Syncope, which is a sudden loss of consciousness, and presyncope, a feeling of lightheadedness, happen when blood flow to the brain is temporarily reduced. This can be due to various reasons, including heart rhythm issues like tachyarrhythmias, bradyarrhythmias, or neurocardiogenic syncope. But sometimes, it can occur without any heart rhythm problems. To understand the cause, doctors need to carefully examine the patient's medical history and perform a physical examination to rule out other heart or neurological problems.
Certain aspects of the patient's history can point to heart rhythm issues as the cause. For instance, if syncope is linked to palpitations and there are no neurological issues before or after the episode, it might be due to a heart rhythm problem. Syncope can also be caused by conditions like aortic stenosis or left ventricular outflow obstruction.
Distinguishing between syncope and other conditions like vertigo, ataxia, or seizures is important. While syncope involves a loss of consciousness, vertigo feels like the room is spinning, ataxia results in a lack of balance, and seizures involve uncontrolled body movements. Postictal symptoms, which occur after seizures, are absent in syncope cases.

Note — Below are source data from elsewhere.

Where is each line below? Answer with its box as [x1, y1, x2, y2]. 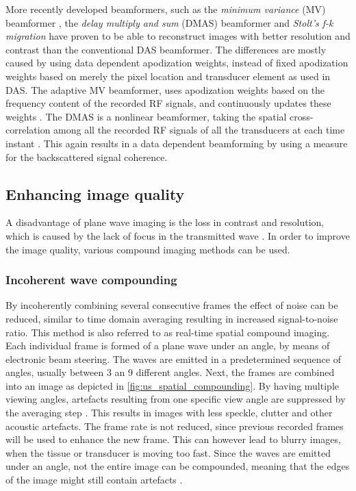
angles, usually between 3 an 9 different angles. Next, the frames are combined [5, 365, 335, 379]
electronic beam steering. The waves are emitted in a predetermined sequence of [5, 351, 341, 366]
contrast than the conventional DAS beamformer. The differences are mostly [5, 42, 327, 56]
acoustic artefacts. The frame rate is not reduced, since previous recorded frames [5, 418, 344, 433]
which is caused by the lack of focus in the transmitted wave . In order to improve [5, 228, 350, 242]
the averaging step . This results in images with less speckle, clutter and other [5, 405, 333, 420]
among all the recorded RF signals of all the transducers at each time [53, 123, 345, 137]
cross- [290, 109, 314, 123]
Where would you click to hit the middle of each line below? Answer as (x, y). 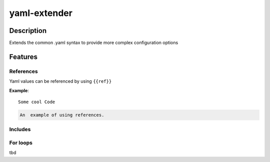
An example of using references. (62, 115)
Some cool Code (37, 102)
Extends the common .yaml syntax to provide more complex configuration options (94, 43)
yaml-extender (41, 13)
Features (23, 57)
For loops (21, 143)
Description (28, 31)
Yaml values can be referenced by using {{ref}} (60, 81)

To diagnose the cause of syncope, it's crucial to gather detailed information about each episode, including what happened before, during, and after. Knowing the patient's activities, position, and symptoms when the episode started can provide valuable clues. For instance, if the loss of consciousness happens rapidly without warning, it could be due to seizures or certain arrhythmias. Palpitations during the warning signs may indicate a tachyarrhythmia.
Additionally, descriptions of what occurred during the loss of consciousness from witnesses can help. Muscle movements during the event can sometimes be similar to seizures, so understanding the nature of these movements is important. The duration of confusion and disorientation after regaining consciousness is another key factor. In neurocardiogenic syncope, orientation is regained within seconds, while seizures typically have a longer period of confusion and agitation after regaining consciousness.
In summary, syncope and presyncope are episodes of temporary loss of consciousness or lightheadedness, and they can be caused by various factors, including heart rhythm problems. Gathering detailed information about the events and symptoms, along with careful examination, is essential to determine the cause and appropriate treatment.